En el bullicioso mundo del entretenimiento, Grison, cuyo nombre real es Marcos Martínez, se ha hecho un hueco a base de risas y talento. A punto de subir al escenario del Teatro Olympia en València con su espectáculo No es fácil ser Grison, este artista confiesa que ser un showman es lo que realmente le llena. Aunque su camino hacia la fama no ha sido sencillo, asegura que ha ganado mucho más que notoriedad: «He perdido 15 kilos y el pelo», pero sigue manteniendo una fuerte conciencia de clase.
Un cocinero del entretenimiento
Grison se describe como un «cocinero que da el menú del día». Su misión es clara: entretener a la gente y sacarles una sonrisa. Y aunque a veces echa de menos pasar desapercibido, reconoce que nunca ha sido de los que planifican su futuro. Con más de 20 años sobre los escenarios, ha aprendido a conectar con su público improvisando sobre la marcha y dejando fluir su creatividad.

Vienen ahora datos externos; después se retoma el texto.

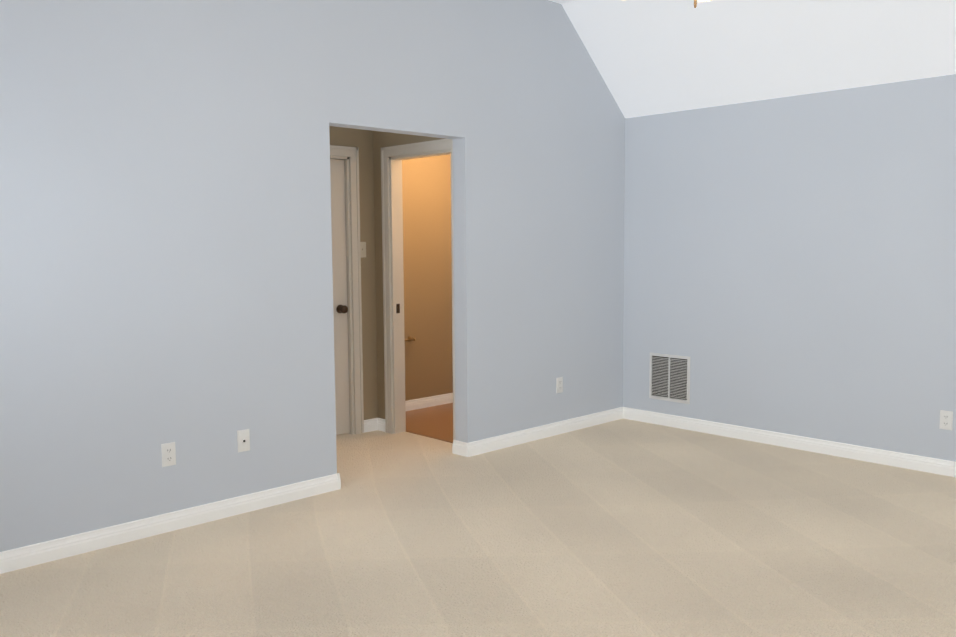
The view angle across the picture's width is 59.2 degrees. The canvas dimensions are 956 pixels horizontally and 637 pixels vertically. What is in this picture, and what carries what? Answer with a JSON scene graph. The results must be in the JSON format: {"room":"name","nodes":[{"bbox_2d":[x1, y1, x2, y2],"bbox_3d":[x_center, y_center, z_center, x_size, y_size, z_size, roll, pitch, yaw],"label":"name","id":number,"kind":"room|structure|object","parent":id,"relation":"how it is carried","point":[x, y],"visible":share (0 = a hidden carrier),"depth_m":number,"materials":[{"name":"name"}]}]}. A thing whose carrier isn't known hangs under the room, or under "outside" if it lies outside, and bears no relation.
{"room":"empty bedroom","nodes":[
{"label":"empty bedroom","id":0,"kind":"room"},
{"bbox_2d":[0,0,624,551],"bbox_3d":[-1.062,-0.591,4.590,6.460,3.200,0.120,-5,7,-44],"label":"wall","id":1,"kind":"structure","parent":0,"point":[166,274],"depth_m":4.38,"materials":[{"name":"paint"}]},
{"bbox_2d":[161,442,175,466],"bbox_3d":[-1.526,0.672,4.155,0.070,0.115,0.009,-5,7,-44],"label":"electrical outlet","id":2,"kind":"object","parent":1,"relation":"attached to","point":[168,451],"visible":1,"depth_m":4.15,"materials":[{"name":"white plastic"}]},
{"bbox_2d":[0,473,340,573],"bbox_3d":[-1.986,1.052,3.749,3.285,0.092,0.035,-5,7,-44],"label":"baseboard","id":3,"kind":"structure","parent":1,"relation":"attached to","point":[50,550],"depth_m":4.13,"materials":[{"name":"white wood"}]},
{"bbox_2d":[237,429,249,451],"bbox_3d":[-1.234,0.644,4.436,0.070,0.115,0.009,-5,7,-44],"label":"electrical outlet","id":4,"kind":"object","parent":1,"relation":"attached to","point":[243,440],"visible":1,"depth_m":4.43,"materials":[{"name":"white plastic"}]},
{"bbox_2d":[460,407,623,456],"bbox_3d":[0.530,0.816,6.176,1.705,0.092,0.035,-5,7,-44],"label":"baseboard","id":5,"kind":"structure","parent":1,"relation":"attached to","point":[486,445],"depth_m":6.06,"materials":[{"name":"white wood"}]},
{"bbox_2d":[556,377,562,392],"bbox_3d":[0.605,0.492,6.210,0.070,0.115,0.009,-5,7,-44],"label":"electrical outlet","id":6,"kind":"object","parent":1,"relation":"attached to","point":[559,384],"visible":1,"depth_m":6.20,"materials":[{"name":"white plastic"}]},
{"bbox_2d":[329,126,377,419],"bbox_3d":[-1.401,-0.317,5.806,1.620,2.440,0.140,-5,7,-44],"label":"wall","id":7,"kind":"structure","parent":0,"point":[361,140],"depth_m":6.24,"materials":[{"name":"paint"}]},
{"bbox_2d":[330,159,349,434],"bbox_3d":[-1.208,-0.124,5.928,0.718,2.007,0.107,-5,7,-44],"label":"hall door","id":8,"kind":"structure","parent":7,"relation":"in","point":[338,225],"depth_m":6.14,"materials":[{"name":"white paint"}]},
{"bbox_2d":[330,145,363,434],"bbox_3d":[-1.227,-0.165,5.943,0.900,2.110,0.123,-5,7,-44],"label":"door frame","id":9,"kind":"structure","parent":7,"relation":"attached to","point":[350,155],"depth_m":6.18,"materials":[{"name":"white paint"}]},
{"bbox_2d":[360,242,365,257],"bbox_3d":[-0.852,-0.508,6.215,0.070,0.115,0.016,-5,7,-44],"label":"light switch","id":10,"kind":"object","parent":7,"relation":"attached to","point":[363,248],"visible":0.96,"depth_m":6.22,"materials":[{"name":"beige plastic"}]},
{"bbox_2d":[373,131,444,418],"bbox_3d":[-0.533,-0.353,6.144,0.100,2.440,1.340,-5,7,-44],"label":"wall","id":11,"kind":"structure","parent":0,"point":[383,139],"depth_m":6.26,"materials":[{"name":"paint"}]},
{"bbox_2d":[381,139,454,439],"bbox_3d":[-0.367,-0.174,5.985,0.140,2.110,0.820,-5,7,-44],"label":"door frame","id":12,"kind":"structure","parent":11,"relation":"attached to","point":[392,157],"depth_m":6.19,"materials":[{"name":"white paint"}]},
{"bbox_2d":[396,304,399,312],"bbox_3d":[-0.591,-0.074,6.224,0.030,0.070,0.002,-5,7,-44],"label":"latch strike","id":13,"kind":"object","parent":12,"relation":"attached to","point":[397,308],"visible":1,"depth_m":6.22,"materials":[{"name":"brown metal"}]},
{"bbox_2d":[402,154,452,400],"bbox_3d":[-0.431,-0.453,7.241,1.580,2.440,0.100,-5,7,-44],"label":"wall","id":14,"kind":"structure","parent":0,"point":[426,200],"depth_m":7.16,"materials":[{"name":"paint"}]},
{"bbox_2d":[364,393,452,420],"bbox_3d":[-0.418,0.723,7.271,1.480,0.092,0.015,-5,7,-44],"label":"baseboard","id":15,"kind":"structure","parent":14,"relation":"attached to","point":[414,404],"depth_m":7.25,"materials":[{"name":"white wood"}]},
{"bbox_2d":[405,336,415,340],"bbox_3d":[-0.605,0.177,7.006,0.194,0.043,0.070,-5,7,-44],"label":"toilet paper holder","id":16,"kind":"object","parent":14,"relation":"attached to","point":[410,338],"visible":0.5,"depth_m":7.03,"materials":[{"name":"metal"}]},
{"bbox_2d":[406,403,452,442],"bbox_3d":[0.043,0.805,6.801,1.480,0.006,1.340,-5,7,-44],"label":"floor","id":17,"kind":"structure","parent":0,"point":[434,422],"depth_m":6.64,"materials":[{"name":"brown wood"}]},
{"bbox_2d":[0,419,955,636],"bbox_3d":[0.354,1.174,3.293,6.660,0.100,7.600,-5,7,-44],"label":"floor carpet","id":18,"kind":"object","parent":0,"point":[624,528],"visible":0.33,"depth_m":3.83,"materials":[{"name":"beige carpet"}]},
{"bbox_2d":[549,0,955,117],"bbox_3d":[0.934,-1.620,2.420,6.060,0.865,5.880,-5,7,-44],"label":"ceiling","id":19,"kind":"structure","parent":0,"point":[651,57],"depth_m":5.46,"materials":[{"name":"paint"}]},
{"bbox_2d":[621,0,711,7],"bbox_3d":[0.677,-1.495,2.850,1.260,0.908,1.266,-5,7,-44],"label":"fan","id":20,"kind":"object","parent":19,"relation":"hanging from","point":[695,3],"visible":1,"depth_m":3.00,"materials":[{"name":"white"}]},
{"bbox_2d":[623,74,955,461],"bbox_3d":[3.192,-0.278,4.728,0.200,2.495,5.880,-5,7,-44],"label":"wall","id":21,"kind":"structure","parent":0,"point":[789,264],"depth_m":5.62,"materials":[{"name":"paint"}]},
{"bbox_2d":[649,353,689,403],"bbox_3d":[1.464,0.455,6.442,0.008,0.360,0.360,-5,7,-44],"label":"air vent","id":22,"kind":"object","parent":21,"relation":"in","point":[669,377],"visible":1,"depth_m":6.43,"materials":[{"name":"silver metal"}]},
{"bbox_2d":[624,407,955,476],"bbox_3d":[3.085,0.923,4.801,0.015,0.092,5.530,-5,7,-44],"label":"baseboard","id":23,"kind":"structure","parent":21,"relation":"attached to","point":[879,456],"depth_m":5.71,"materials":[{"name":"white wood"}]},
{"bbox_2d":[939,410,952,429],"bbox_3d":[2.813,0.612,5.057,0.009,0.115,0.070,-5,7,-44],"label":"electrical outlet","id":24,"kind":"object","parent":21,"relation":"attached to","point":[946,420],"visible":1,"depth_m":5.05,"materials":[{"name":"white plastic"}]}
]}

En cada función, Grison siente cómo «muere tres minutos» entregándose completamente al espectáculo. La mezcla de beatboxing, música y humor hace que cada actuación sea única. Sobre sus inicios en las calles, recuerda cómo siempre había alguien dispuesto a detenerse a escucharle: «Cuando la gente tiene prisa y se para a ver algo diferente, eso es mágico».

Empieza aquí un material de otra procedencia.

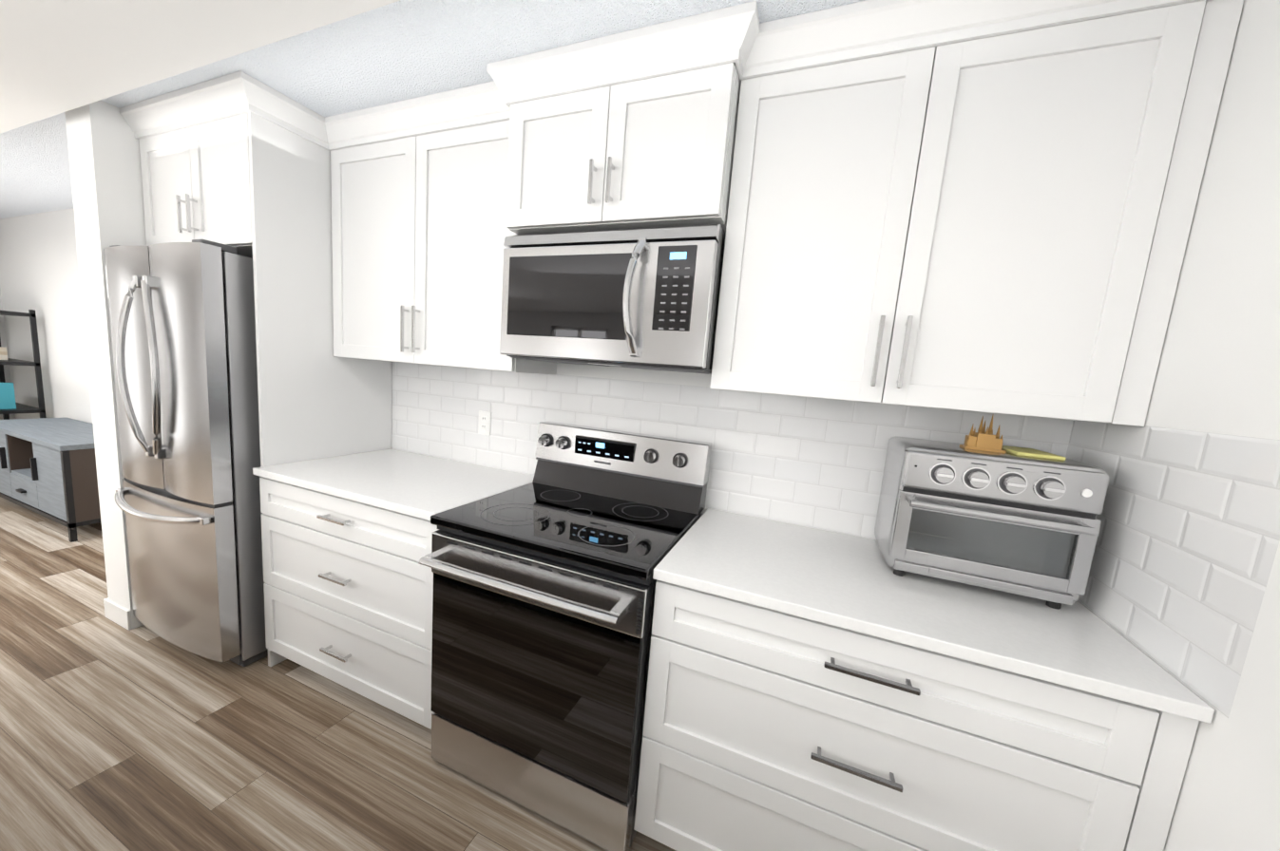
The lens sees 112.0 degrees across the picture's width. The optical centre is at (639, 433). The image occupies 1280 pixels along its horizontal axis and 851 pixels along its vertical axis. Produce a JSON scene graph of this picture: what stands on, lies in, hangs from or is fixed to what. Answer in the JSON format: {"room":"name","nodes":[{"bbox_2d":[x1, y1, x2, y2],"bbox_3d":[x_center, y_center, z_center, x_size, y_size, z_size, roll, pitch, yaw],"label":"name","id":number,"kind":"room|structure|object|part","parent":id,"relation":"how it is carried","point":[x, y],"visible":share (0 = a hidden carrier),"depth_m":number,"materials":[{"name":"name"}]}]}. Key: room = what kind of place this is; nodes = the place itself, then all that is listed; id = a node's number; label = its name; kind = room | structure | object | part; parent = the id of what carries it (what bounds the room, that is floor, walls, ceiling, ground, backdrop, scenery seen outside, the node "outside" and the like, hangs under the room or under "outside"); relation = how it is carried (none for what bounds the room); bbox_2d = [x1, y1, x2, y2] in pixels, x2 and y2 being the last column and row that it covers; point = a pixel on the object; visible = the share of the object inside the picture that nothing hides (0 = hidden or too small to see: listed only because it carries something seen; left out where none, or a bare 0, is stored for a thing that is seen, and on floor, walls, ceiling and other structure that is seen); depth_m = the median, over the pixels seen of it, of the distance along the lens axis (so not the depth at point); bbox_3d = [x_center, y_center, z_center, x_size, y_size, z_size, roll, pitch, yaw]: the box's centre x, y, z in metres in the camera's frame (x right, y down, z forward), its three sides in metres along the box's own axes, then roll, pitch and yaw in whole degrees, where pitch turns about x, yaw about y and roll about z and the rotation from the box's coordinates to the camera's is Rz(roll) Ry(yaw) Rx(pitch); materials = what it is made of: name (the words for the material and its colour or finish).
{"room":"kitchen","nodes":[
{"label":"kitchen","id":0,"kind":"room"},
{"bbox_2d":[0,286,15,420],"bbox_3d":[-7.234,-0.606,1.902,0.120,2.405,5.120,8,8,21],"label":"wall","id":1,"kind":"structure","parent":0,"point":[4,345],"depth_m":4.22,"materials":[{"name":"white paint"}]},
{"bbox_2d":[64,99,146,630],"bbox_3d":[-2.367,-0.274,2.342,0.228,2.405,0.739,8,8,21],"label":"wall","id":2,"kind":"structure","parent":0,"point":[105,163],"depth_m":1.94,"materials":[{"name":"white paint"}]},
{"bbox_2d":[103,597,131,630],"bbox_3d":[-2.466,0.864,2.490,0.240,0.100,0.749,8,8,21],"label":"baseboard","id":3,"kind":"structure","parent":2,"relation":"attached to","point":[117,614],"depth_m":2.14,"materials":[{"name":"white wood"}]},
{"bbox_2d":[0,0,400,133],"bbox_3d":[-3.462,-1.215,-0.049,8.115,0.090,4.205,8,8,21],"label":"ceiling","id":4,"kind":"structure","parent":0,"point":[58,56],"depth_m":1.31,"materials":[{"name":"white paint"}]},
{"bbox_2d":[0,496,676,850],"bbox_3d":[-3.514,1.132,0.612,8.515,0.100,5.350,8,8,21],"label":"floor","id":5,"kind":"structure","parent":0,"point":[114,736],"depth_m":1.52,"materials":[{"name":"laminate"}]},
{"bbox_2d":[0,309,46,420],"bbox_3d":[-5.882,-0.346,3.901,0.900,1.580,0.370,8,8,21],"label":"bookshelf unit","id":6,"kind":"object","parent":5,"relation":"on","point":[9,405],"visible":0.52,"depth_m":3.83,"materials":[{"name":"black metal"}]},
{"bbox_2d":[0,420,87,501],"bbox_3d":[-4.906,0.255,3.543,0.509,0.640,0.435,8,8,21],"label":"base cabinet","id":7,"kind":"object","parent":5,"relation":"on","point":[5,426],"depth_m":3.35,"materials":[{"name":"grey wood"}]},
{"bbox_2d":[3,424,93,514],"bbox_3d":[-4.457,0.315,3.368,0.486,0.640,0.435,8,8,21],"label":"base cabinet","id":8,"kind":"object","parent":5,"relation":"on","point":[16,449],"depth_m":3.24,"materials":[{"name":"grey wood"}]},
{"bbox_2d":[26,436,101,542],"bbox_3d":[-4.009,0.374,3.193,0.509,0.640,0.435,8,8,21],"label":"base cabinet","id":9,"kind":"object","parent":5,"relation":"on","point":[47,468],"depth_m":2.97,"materials":[{"name":"grey wood"}]},
{"bbox_2d":[103,238,267,667],"bbox_3d":[-1.944,0.089,2.136,0.755,1.808,0.802,8,8,21],"label":"refrigerator","id":10,"kind":"object","parent":5,"relation":"on","point":[183,349],"visible":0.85,"depth_m":1.79,"materials":[{"name":"grey metal"}]},
{"bbox_2d":[259,477,438,729],"bbox_3d":[-1.059,0.646,1.950,1.002,0.896,0.652,8,8,21],"label":"base cabinet","id":11,"kind":"object","parent":5,"relation":"on","point":[348,587],"visible":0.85,"depth_m":1.66,"materials":[{"name":"white wood"}]},
{"bbox_2d":[252,448,534,520],"bbox_3d":[-1.020,0.188,1.897,1.002,0.030,0.637,8,8,21],"label":"countertop","id":12,"kind":"structure","parent":11,"relation":"on","point":[419,486],"depth_m":1.78,"materials":[{"name":"white stone"}]},
{"bbox_2d":[418,421,712,850],"bbox_3d":[-0.248,0.612,1.566,0.755,1.192,0.720,8,8,21],"label":"range","id":13,"kind":"object","parent":5,"relation":"on","point":[544,582],"visible":1,"depth_m":1.34,"materials":[{"name":"silver metal"}]},
{"bbox_2d":[633,579,1199,850],"bbox_3d":[0.603,0.866,1.301,1.059,0.896,0.652,8,8,21],"label":"base cabinet","id":14,"kind":"object","parent":5,"relation":"on","point":[766,730],"visible":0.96,"depth_m":1.00,"materials":[{"name":"white wood"}]},
{"bbox_2d":[652,508,1214,724],"bbox_3d":[0.643,0.407,1.247,1.059,0.030,0.637,8,8,21],"label":"countertop","id":15,"kind":"structure","parent":14,"relation":"on","point":[851,582],"depth_m":1.05,"materials":[{"name":"white stone"}]},
{"bbox_2d":[874,436,1109,610],"bbox_3d":[0.946,0.231,1.226,0.427,0.372,0.344,8,8,21],"label":"toaster oven","id":16,"kind":"object","parent":15,"relation":"on","point":[1016,525],"visible":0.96,"depth_m":1.11,"materials":[{"name":"grey metal"}]},
{"bbox_2d":[959,415,1005,453],"bbox_3d":[0.956,-0.005,1.195,0.092,0.102,0.048,8,8,21],"label":"model","id":17,"kind":"object","parent":16,"relation":"on","point":[982,439],"visible":1,"depth_m":1.18},
{"bbox_2d":[1002,445,1066,460],"bbox_3d":[1.067,0.051,1.193,0.100,0.010,0.180,8,8,21],"label":"mat","id":18,"kind":"object","parent":16,"relation":"on","point":[1025,452],"visible":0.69,"depth_m":1.13,"materials":[{"name":"yellow"}]},
{"bbox_2d":[0,0,866,218],"bbox_3d":[-3.306,-1.346,0.306,8.355,0.100,5.240,8,8,21],"label":"ceiling","id":19,"kind":"structure","parent":0,"point":[398,51],"depth_m":1.42,"materials":[{"name":"white paint"}]},
{"bbox_2d":[0,208,1073,539],"bbox_3d":[-2.450,-0.346,2.834,8.355,2.405,0.120,8,8,21],"label":"wall","id":20,"kind":"structure","parent":0,"point":[814,463],"depth_m":1.83,"materials":[{"name":"white tile"}]},
{"bbox_2d":[131,76,328,285],"bbox_3d":[-1.781,-1.118,2.095,0.822,0.579,0.596,8,8,21],"label":"upper cabinet","id":21,"kind":"object","parent":20,"relation":"attached to","point":[236,163],"depth_m":1.78,"materials":[{"name":"white wood"}]},
{"bbox_2d":[324,83,556,374],"bbox_3d":[-0.868,-0.807,1.914,1.027,1.000,0.306,8,8,21],"label":"upper cabinet","id":22,"kind":"object","parent":20,"relation":"attached to","point":[413,274],"depth_m":1.76,"materials":[{"name":"white wood"}]},
{"bbox_2d":[477,410,491,435],"bbox_3d":[-0.762,-0.052,2.112,0.072,0.116,0.007,8,8,21],"label":"electrical outlet plate","id":23,"kind":"object","parent":20,"relation":"attached to","point":[484,425],"visible":1,"depth_m":2.11,"materials":[{"name":"white plastic"}]},
{"bbox_2d":[499,11,746,235],"bbox_3d":[-0.033,-0.942,1.522,0.762,0.499,0.381,8,8,21],"label":"upper cabinet","id":24,"kind":"object","parent":20,"relation":"attached to","point":[635,131],"depth_m":1.32,"materials":[{"name":"white wood"}]},
{"bbox_2d":[499,224,725,374],"bbox_3d":[-0.087,-0.460,1.544,0.758,0.432,0.450,8,8,21],"label":"microwave","id":25,"kind":"object","parent":24,"relation":"attached to","point":[645,298],"visible":0.96,"depth_m":1.38,"materials":[{"name":"silver metal"}]},
{"bbox_3d":[-0.455,-1.177,1.524,3.676,0.101,0.649,8,8,21],"label":"cabinet mounted cornice","id":26,"kind":"part","parent":24,"relation":"part of","materials":[{"name":"white wood"}]},
{"bbox_2d":[709,0,1243,426],"bbox_3d":[0.795,-0.588,1.264,1.034,1.000,0.306,8,8,21],"label":"upper cabinet","id":27,"kind":"object","parent":20,"relation":"attached to","point":[977,205],"depth_m":1.09,"materials":[{"name":"white wood"}]},
{"bbox_2d":[1065,0,1279,850],"bbox_3d":[0.401,0.394,-1.016,0.120,2.405,5.000,8,8,21],"label":"wall","id":28,"kind":"structure","parent":0,"point":[1183,584],"depth_m":0.82,"materials":[{"name":"white paint"}]}
]}

A pesar de haber alcanzado una popularidad considerable gracias a programas como La Revuelta, Grison sigue siendo consciente del trabajo duro detrás de cada rayo de luz en el escenario. Valora tanto los esfuerzos propios como los ajenos: «Hay que cuidar a toda la gente que trabaja contigo», dice mientras reflexiona sobre cómo mantener un ambiente positivo entre su equipo.
El artista también se muestra crítico con ciertos discursos mediáticos. Asegura que hay quienes intentan sembrar odio entre las audiencias para beneficiar sus propios intereses: «Estamos haciendo bien nuestro trabajo», afirma con firmeza. En definitiva, Grison no solo busca hacer reír; también quiere ofrecer una plataforma donde se visibilicen diferentes voces.
A medida que se prepara para su próxima actuación en València, deja claro que está listo para darlo todo: «Me dejo el cuello y el alma» en cada función porque cree firmemente en el poder transformador del entretenimiento. Así es Grison, un verdadero showman cuya historia continúa escribiéndose bajo las luces del escenario.